- [Description of the task] Of all the lines in these entries, count those that contain "appropriate" and give only the total.

- [Source data]
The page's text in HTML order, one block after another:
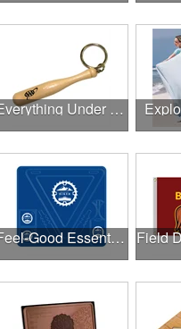
Everything Under $1.00
Feel-Good Essentials Field
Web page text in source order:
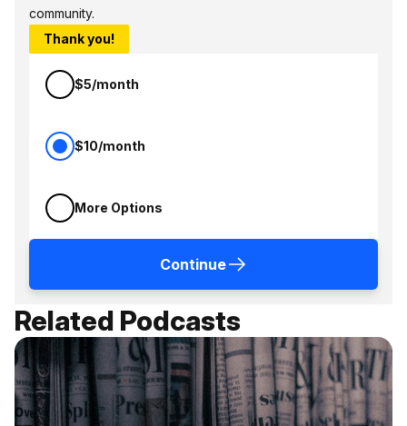
community.
Thank you!
$5/month
$10/month
More Options
Continue
Related Podcasts
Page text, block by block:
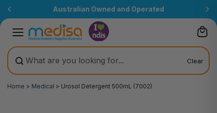
Australian Owned and Operated
Clear
Home > Medical > Urosol Detergent 500mL (7002)
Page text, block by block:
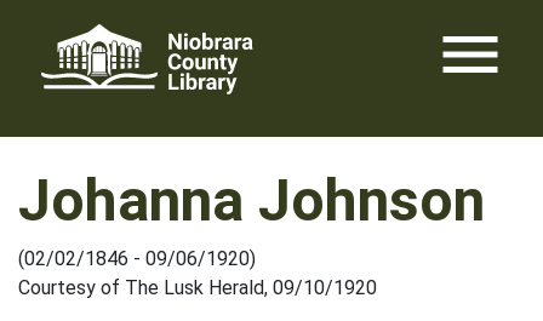
content
menu
Johanna Johnson
(02/02/1846 - 09/06/1920)
Courtesy of The Lusk Herald, 09/10/1920
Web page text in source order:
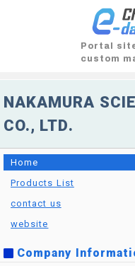
Portal
custom
NAKAMURA
CO., LTD.
Home
Products List
contact us
website
Company
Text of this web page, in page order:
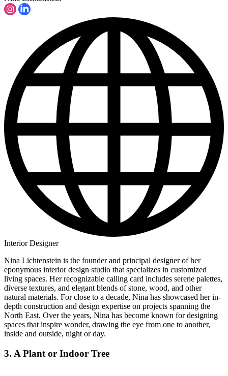
Interior Designer
Nina Lichtenstein is the founder and principal designer of her
eponymous interior design studio that specializes in customized
living spaces. Her recognizable calling card includes serene palettes,
diverse textures, and elegant blends of stone, wood, and other
natural materials. For close to a decade, Nina has showcased her in-
depth construction and design expertise on projects spanning the
North East. Over the years, Nina has become known for designing
spaces that inspire wonder, drawing the eye from one to another,
inside and outside, night or day.
3. A Plant or Indoor Tree
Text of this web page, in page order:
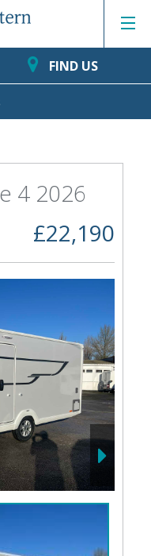
FIND US
4 2026
£22,190
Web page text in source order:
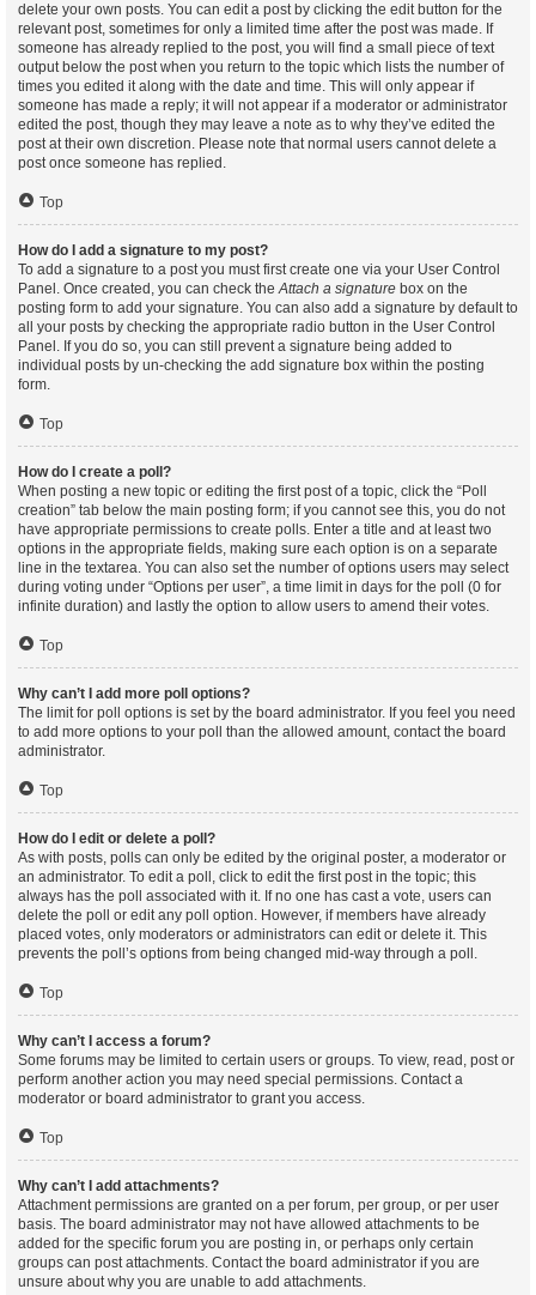
delete your own posts. You can edit a post by clicking the edit button for the
relevant post, sometimes for only a limited time after the post was made. If
someone has already replied to the post, you will find a small piece of text
output below the post when you return to the topic which lists the number of
times you edited it along with the date and time. This will only appear if
someone has made a reply; it will not appear if a moderator or administrator
edited the post, though they may leave a note as to why they’ve edited the
post at their own discretion. Please note that normal users cannot delete a
post once someone has replied.
Top
How do I add a signature to my post?
To add a signature to a post you must first create one via your User Control
Panel. Once created, you can check theAttach a signature box on the
posting form to add your signature. You can also add a signature by default to
all your posts by checking the appropriate radio button in the User Control
Panel. If you do so, you can still prevent a signature being added to
individual posts by un-checking the add signature box within the posting
form.
Top
How do I create a poll?
When posting a new topic or editing the first post of a topic, click the “Poll
creation” tab below the main posting form; if you cannot see this, you do not
have appropriate permissions to create polls. Enter a title and at least two
options in the appropriate fields, making sure each option is on a separate
line in the textarea. You can also set the number of options users may select
during voting under “Options per user”, a time limit in days for the poll (0 for
infinite duration) and lastly the option to allow users to amend their votes.
Top
Why can’t I add more poll options?
The limit for poll options is set by the board administrator. If you feel you need
to add more options to your poll than the allowed amount, contact the board
administrator.
Top
How do I edit or delete a poll?
As with posts, polls can only be edited by the original poster, a moderator or
an administrator. To edit a poll, click to edit the first post in the topic; this
always has the poll associated with it. If no one has cast a vote, users can
delete the poll or edit any poll option. However, if members have already
placed votes, only moderators or administrators can edit or delete it. This
prevents the poll’s options from being changed mid-way through a poll.
Top
Why can’t I access a forum?
Some forums may be limited to certain users or groups. To view, read, post or
perform another action you may need special permissions. Contact a
moderator or board administrator to grant you access.
Top
Why can’t I add attachments?
Attachment permissions are granted on a per forum, per group, or per user
basis. The board administrator may not have allowed attachments to be
added for the specific forum you are posting in, or perhaps only certain
groups can post attachments. Contact the board administrator if you are
unsure about why you are unable to add attachments.
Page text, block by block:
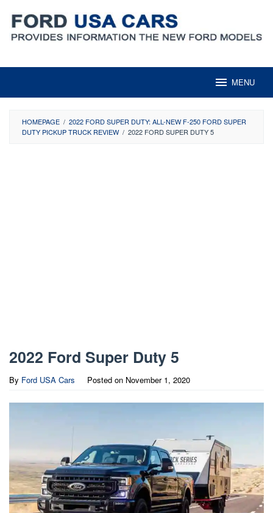
content
MENU
HOMEPAGE / 2022 FORD SUPER DUTY: ALL-NEW F-250 FORD SUPER
DUTY PICKUP TRUCK REVIEW / 2022 FORD SUPER DUTY 5
2022 Ford Super Duty 5
By Ford USA Cars Posted on November 1, 2020
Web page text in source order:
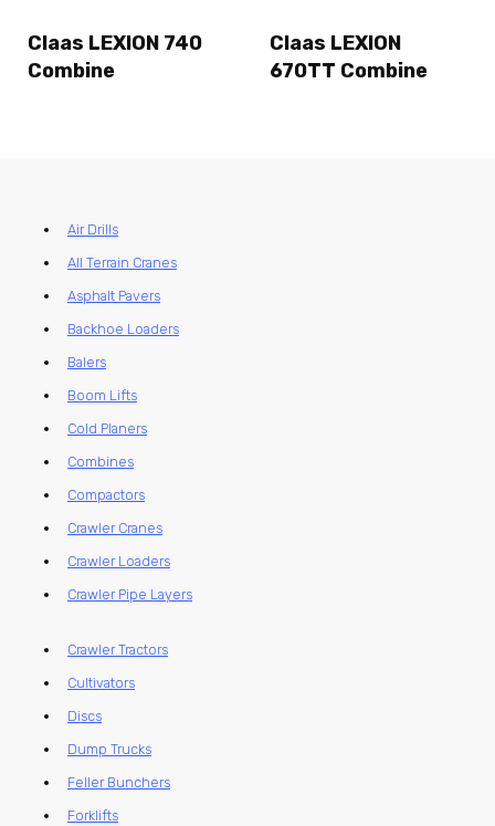
Claas LEXION 740
Combine
Claas LEXION
670TT Combine
Air Drills
All Terrain Cranes
Asphalt Pavers
Backhoe Loaders
Balers
Boom Lifts
Cold Planers
Combines
Compactors
Crawler Cranes
Crawler Loaders
Crawler Pipe Layers
Crawler Tractors
Cultivators
Discs
Dump Trucks
Feller Bunchers
Forklifts
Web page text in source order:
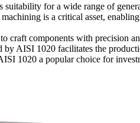
for a wide range of
is a critical asset,
craft components with precision
AISI 1020 facilitates the
1020 a popular choice for
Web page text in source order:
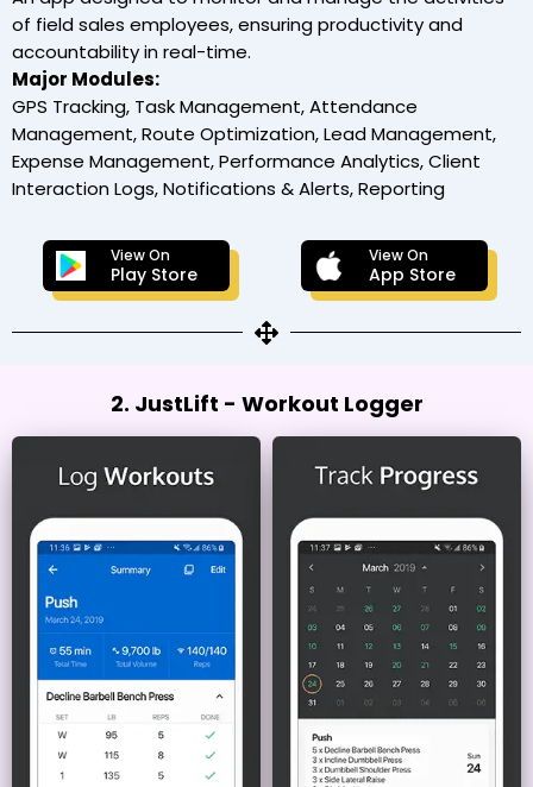
of field sales employees, ensuring productivity and
accountability in real-time.
Major Modules:
GPS Tracking, Task Management, Attendance
Management, Route Optimization, Lead Management,
Expense Management, Performance Analytics, Client
Interaction Logs, Notifications & Alerts, Reporting
View On
Play Store
View On
App Store
2. JustLift - Workout Logger
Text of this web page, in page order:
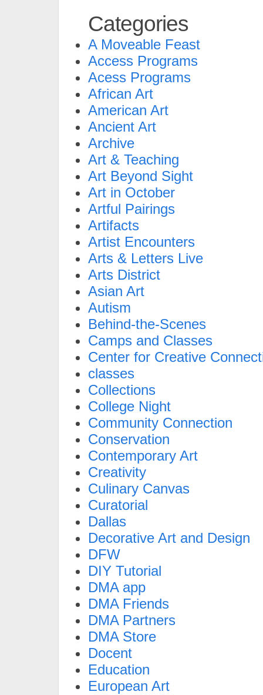
Categories
A Moveable Feast
Access Programs
Acess Programs
African Art
American Art
Ancient Art
Archive
Art & Teaching
Art Beyond Sight
Art in October
Artful Pairings
Artifacts
Artist Encounters
Arts & Letters Live
Arts District
Asian Art
Autism
Behind-the-Scenes
Camps and Classes
Center for Creative
classes
Collections
College Night
Community Connection
Conservation
Contemporary Art
Creativity
Culinary Canvas
Curatorial
Dallas
Decorative Art and Design
DFW
DIY Tutorial
DMA app
DMA Friends
DMA Partners
DMA Store
Docent
Education
European Art
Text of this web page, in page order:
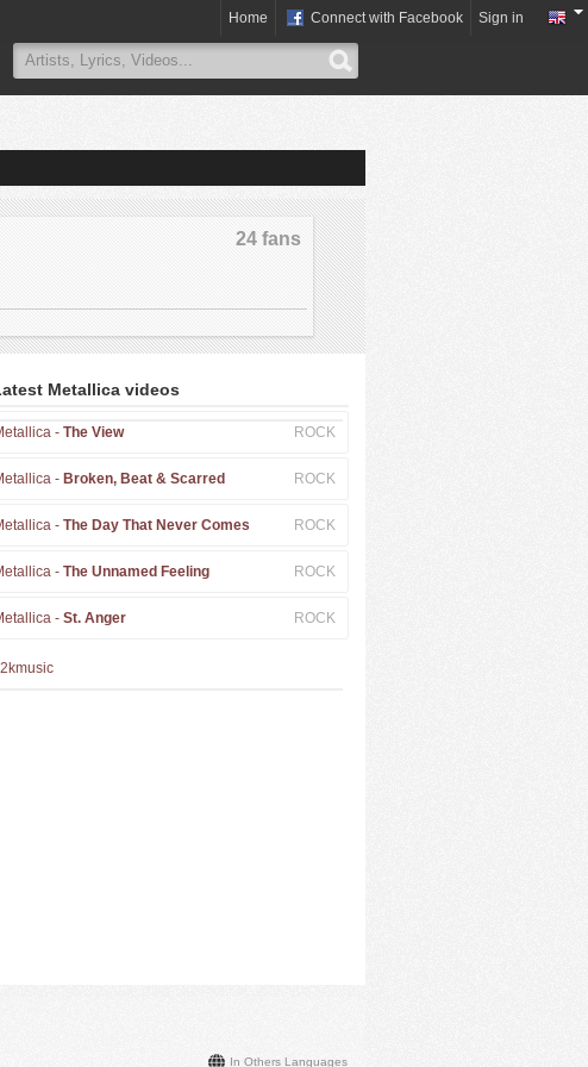
Home Connect with Facebook Sign in
24 fans
Metallica videos
ROCK
- The View
ROCK
- Broken, Beat & Scarred
ROCK
- The Day That Never Comes
ROCK
- The Unnamed Feeling
ROCK
- St. Anger
In Others Languages
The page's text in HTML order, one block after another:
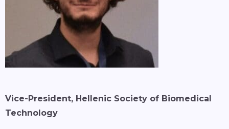
Vice-President, Hellenic Society of Biomedical
Technology
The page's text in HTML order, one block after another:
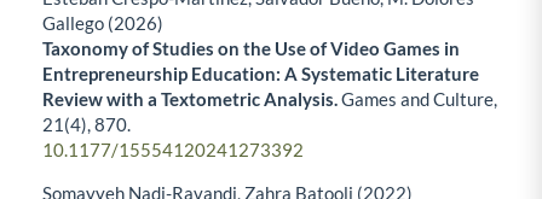
Gallego (2026)
Taxonomy of Studies on the Use of Video Games in
Entrepreneurship Education: A Systematic Literature
Review with a Textometric Analysis.Games and Culture,
21 (4),870.
10.1177/15554120241273392
Somayyeh Nadi-Ravandi, Zahra Batooli (2022)
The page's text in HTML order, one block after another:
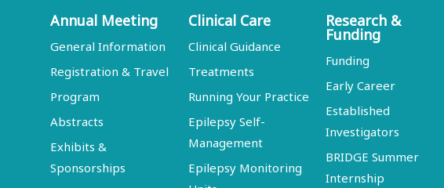
Annual Meeting
General Information
Registration & Travel
Program
Abstracts
Exhibits &
Sponsorships
Clinical Care
Clinical Guidance
Treatments
Running Your Practice
Epilepsy Self-
Management
Epilepsy Monitoring
Research &
Funding
Funding
Early Career
Established
Investigators
BRIDGE Summer
Internship
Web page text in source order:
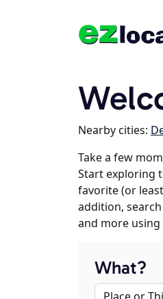
Nearby cities:
Take a few
Start exploring
favorite (or
addition,
and more
What?
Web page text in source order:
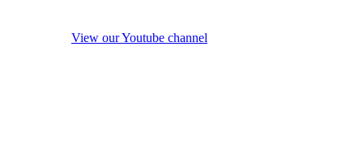
View our Youtube channel
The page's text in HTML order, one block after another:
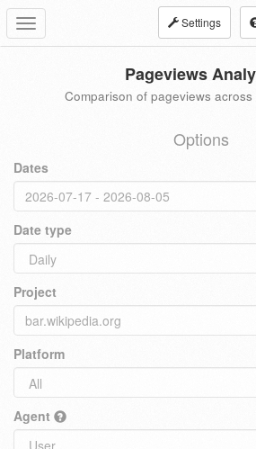
Toggle
navigation
Settings
Pageviews
Comparison of pageviews
Options
Dates
Date type
Project
Platform
Agent
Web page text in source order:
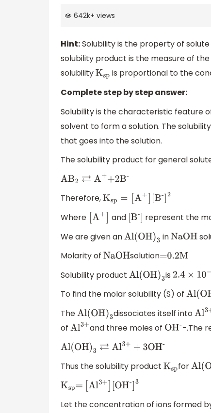
642k+ views
Hint:Solubility is the property of
solubility product is the measure of
solubility Ksp is proportional to the
Complete step by step answer:
Solubility is the characteristic feature
solvent to form a solution. The
that goes into the solution.
The solubility product for general
AB2⇄ A+ +2 B -
Therefore,
Ksp= A+ ] -]2
Where [A+ and [B- ] represent the
We are given anAl(OH)3 in NaOH
Molarity of NaOH solution =0.2M
Solubility product Al(OH)3 is 2.4×10 −24
To find the molar solubility (S) of Al(OH
TheAl(OH)3 dissociates itself intoAl3+
of Al3+ and three moles of OH- -.The
Al(OH)3⇄ Al3 ++3O H-
Thus the solubility product Kspfor
Ksp= Al3+] OH-] 3
Let the concentration of ions formed
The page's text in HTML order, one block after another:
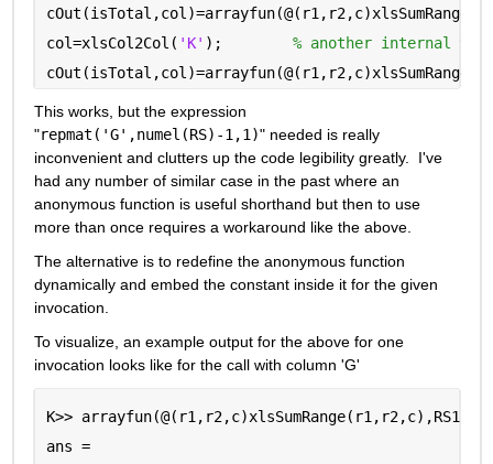
col=xlsCol2Col( 'K' ); % another internal
This works, but the expression
"repmat('G',numel(RS)-1,1)" needed is really
inconvenient and clutters up the code legibility greatly.  I've
had any number of similar case in the past where an
anonymous function is useful shorthand but then to use
more than once requires a workaround like the above.
The alternative is to redefine the anonymous function
dynamically and embed the constant inside it for the given
invocation.
To visualize, an example output for the above for one
invocation looks like for the call with column 'G'
K>>
ans =
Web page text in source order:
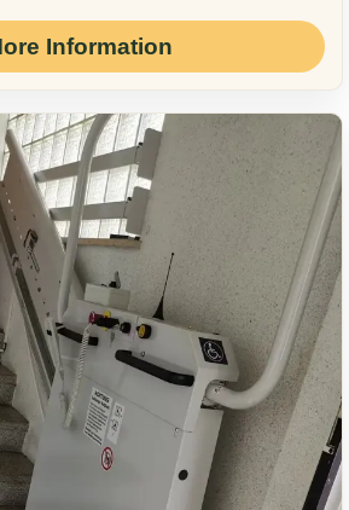
Information

- [Written answer] 3